“… The beauty of me is that I’m very rich”
“…The beauty of me is that I’m very rich”: While I’m not sure this statement is true when referring to people, I really believe it is true when talking about data. I have absolute belief in the richness of data and its ability to enable us to make evidence based decisions. When we ask ourselves When? What? Where? Why? or Who?, data can provide the answer.
In my early days, post-uni, I held an academic position where I was also the Chair of the Centre for Data Mining. This was in the early noughties and it seemed that data, data everywhere was beginning to take off. I met many business clients who felt they had lots of data and they should be “using it”. For what? Who knew!
Major advancements in all things analytics have been recognised since then and most forward thinking organisations are using their data to inform decision making. In fact, many of the bigger, hugely successful think-tank houses like Google, Facebook and Amazon (who I believe are bracing themselves to take on the traditional form of grocery retailing with their recent acquisition of Whole Foods in the US – how retailers respond to this is another discussion in itself) were founded, and are future proofing themselves, by using and acquiring data.
Back to those early days!
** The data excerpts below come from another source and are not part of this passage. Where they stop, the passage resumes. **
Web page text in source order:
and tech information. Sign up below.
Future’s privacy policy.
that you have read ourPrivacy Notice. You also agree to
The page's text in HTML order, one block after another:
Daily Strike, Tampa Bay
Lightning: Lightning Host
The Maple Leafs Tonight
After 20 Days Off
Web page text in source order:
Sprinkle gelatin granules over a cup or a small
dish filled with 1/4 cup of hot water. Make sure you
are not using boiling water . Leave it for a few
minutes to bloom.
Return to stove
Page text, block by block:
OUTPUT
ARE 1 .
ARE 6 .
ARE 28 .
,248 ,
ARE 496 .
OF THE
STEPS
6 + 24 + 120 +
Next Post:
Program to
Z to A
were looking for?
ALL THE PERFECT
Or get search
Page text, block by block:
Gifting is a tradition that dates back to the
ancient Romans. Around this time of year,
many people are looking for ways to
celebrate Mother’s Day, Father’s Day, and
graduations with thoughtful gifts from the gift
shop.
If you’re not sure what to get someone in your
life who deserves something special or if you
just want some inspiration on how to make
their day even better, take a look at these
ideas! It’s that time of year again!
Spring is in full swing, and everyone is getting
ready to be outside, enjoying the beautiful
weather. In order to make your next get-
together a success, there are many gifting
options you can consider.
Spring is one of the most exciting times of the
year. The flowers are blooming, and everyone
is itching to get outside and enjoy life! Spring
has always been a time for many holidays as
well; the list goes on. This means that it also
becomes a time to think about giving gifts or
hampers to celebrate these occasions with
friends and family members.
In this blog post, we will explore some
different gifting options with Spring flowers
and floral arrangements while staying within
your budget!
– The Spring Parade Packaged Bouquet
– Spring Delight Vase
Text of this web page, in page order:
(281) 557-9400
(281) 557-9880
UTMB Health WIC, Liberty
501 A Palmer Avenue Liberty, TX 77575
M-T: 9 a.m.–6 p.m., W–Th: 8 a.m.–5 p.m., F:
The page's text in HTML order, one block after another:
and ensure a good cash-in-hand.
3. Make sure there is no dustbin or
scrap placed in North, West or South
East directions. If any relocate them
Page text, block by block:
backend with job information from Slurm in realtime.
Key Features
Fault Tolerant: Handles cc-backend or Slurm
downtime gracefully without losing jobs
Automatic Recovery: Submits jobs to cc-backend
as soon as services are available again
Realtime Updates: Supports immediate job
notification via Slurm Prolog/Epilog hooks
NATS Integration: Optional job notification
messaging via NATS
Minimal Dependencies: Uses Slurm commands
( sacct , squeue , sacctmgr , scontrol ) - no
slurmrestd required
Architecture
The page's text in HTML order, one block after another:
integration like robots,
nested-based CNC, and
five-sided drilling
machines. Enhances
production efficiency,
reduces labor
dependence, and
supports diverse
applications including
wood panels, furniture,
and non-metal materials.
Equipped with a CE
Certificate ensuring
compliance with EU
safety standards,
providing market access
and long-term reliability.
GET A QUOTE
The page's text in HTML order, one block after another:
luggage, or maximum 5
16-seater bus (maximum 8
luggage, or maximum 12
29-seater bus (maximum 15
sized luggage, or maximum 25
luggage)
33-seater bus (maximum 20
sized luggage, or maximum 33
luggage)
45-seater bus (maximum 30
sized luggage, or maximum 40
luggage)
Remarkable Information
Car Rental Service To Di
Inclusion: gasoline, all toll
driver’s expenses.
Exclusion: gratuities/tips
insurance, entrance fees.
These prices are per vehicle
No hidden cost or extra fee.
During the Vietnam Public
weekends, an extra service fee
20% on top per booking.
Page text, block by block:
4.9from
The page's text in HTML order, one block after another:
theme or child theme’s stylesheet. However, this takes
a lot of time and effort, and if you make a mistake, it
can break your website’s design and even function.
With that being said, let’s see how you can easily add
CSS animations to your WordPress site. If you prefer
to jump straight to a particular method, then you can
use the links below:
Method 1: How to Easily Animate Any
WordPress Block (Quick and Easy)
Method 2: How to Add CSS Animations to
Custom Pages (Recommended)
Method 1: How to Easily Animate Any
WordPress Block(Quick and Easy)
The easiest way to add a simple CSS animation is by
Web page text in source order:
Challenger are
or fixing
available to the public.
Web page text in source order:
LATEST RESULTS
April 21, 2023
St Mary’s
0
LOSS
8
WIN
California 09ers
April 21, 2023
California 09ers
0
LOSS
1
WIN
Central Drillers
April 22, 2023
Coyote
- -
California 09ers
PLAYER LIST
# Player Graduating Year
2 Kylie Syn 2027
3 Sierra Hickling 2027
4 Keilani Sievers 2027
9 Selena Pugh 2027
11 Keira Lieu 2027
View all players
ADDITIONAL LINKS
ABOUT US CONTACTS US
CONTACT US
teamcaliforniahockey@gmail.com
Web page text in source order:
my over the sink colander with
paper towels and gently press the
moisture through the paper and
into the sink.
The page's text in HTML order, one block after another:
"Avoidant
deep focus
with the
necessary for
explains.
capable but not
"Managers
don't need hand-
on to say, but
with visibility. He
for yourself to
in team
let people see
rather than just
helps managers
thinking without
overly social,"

The idea of data mining was that never before seen patterns in data would be uncovered. That somehow, once you ran your data through some software package, these patterns would pop out! The old ‘nappies and beer’ purchasing habit did the rounds for a while. If this was the case, how could we explain why students would obtain different outcomes when using the same dataset? When we think of organisations, some get really insightful actionable outcomes from their data and others, not so much. Why is this?
In my experience there are many reasons for this, not least, ill-defined business objectives or lack of buy-in from senior managers, maybe it’s the data itself. However, I believe one of the main reasons, and one I would like to focus on here, is lack of a good analyst. So what makes a good analyst?
- Curious about Data
To be a good analyst you need to be naturally curious about data – wonder there the gaps are coming from, what are the patterns of behaviour, how have these patterns changed over time, what has caused these changes. Having an innate curiosity about what the data might be telling us is a must-have in a good analyst.
- Challenging the Data
While being curious about data is very important, it is also imperative that an analyst has the ability to challenge the data. They cannot be afraid to question outcomes to ensure the veracity, quality and reliability of the data they are working with.
- Ability to understand the nature of the business at hand
Very often we hear about the ‘nerd in the corner’ beavering away, number crunching to beat the band. This person has a great ability to interrogate data in an appropriate manner but may lack the skills necessary to connect the outputs with real action from a business perspective. Having a natural ability to connect with the business and convert sometimes complex output to action items at the delivery point is imperative for successful deployment.
- Story Telling – Communication is key
A large part of the analyst’s job is to communicate findings top up and bottom down. Tailoring the message to the audience at hand is vital. Not all parts of the business will require the same level of detail in understanding and often, you only get one chance to engage the relevant stakeholders. When this is done correctly, you inspire them to join you on the analytical journey and become a sponsor and supporter of your work as an analyst. Telling the data story with an appropriate start, middle and end is an often unrecognised skill of a good analyst.
- Technical ability
A good analyst will also have the technical ability to use the appropriate methodology to answer each specific business question. They will have the skillset to perform an exploratory data analysis, build a predictive model, and segment a customer base, among others. They will know which assumptions can be ignored from a business perspective and they will have the know-how to explain the technical data requirements.
The beauty of data is that it is very rich. However, only a skilled analyst will realise the richness within any dataset using their unique skillset to maximise the insights. Data only becomes rich and has value when the analytics team interrogating it extracts quality actionable insights. Individuals with these combined skills are a rare breed and can be difficult to find.
So if you are at the beginning stages, wondering how to set your organisation up to realise the true richness of your data, or you have been working on your data for quite some time without necessarily realising the success you originally envisioned, ask yourself the following question:
Do I have a good analyst working on my data?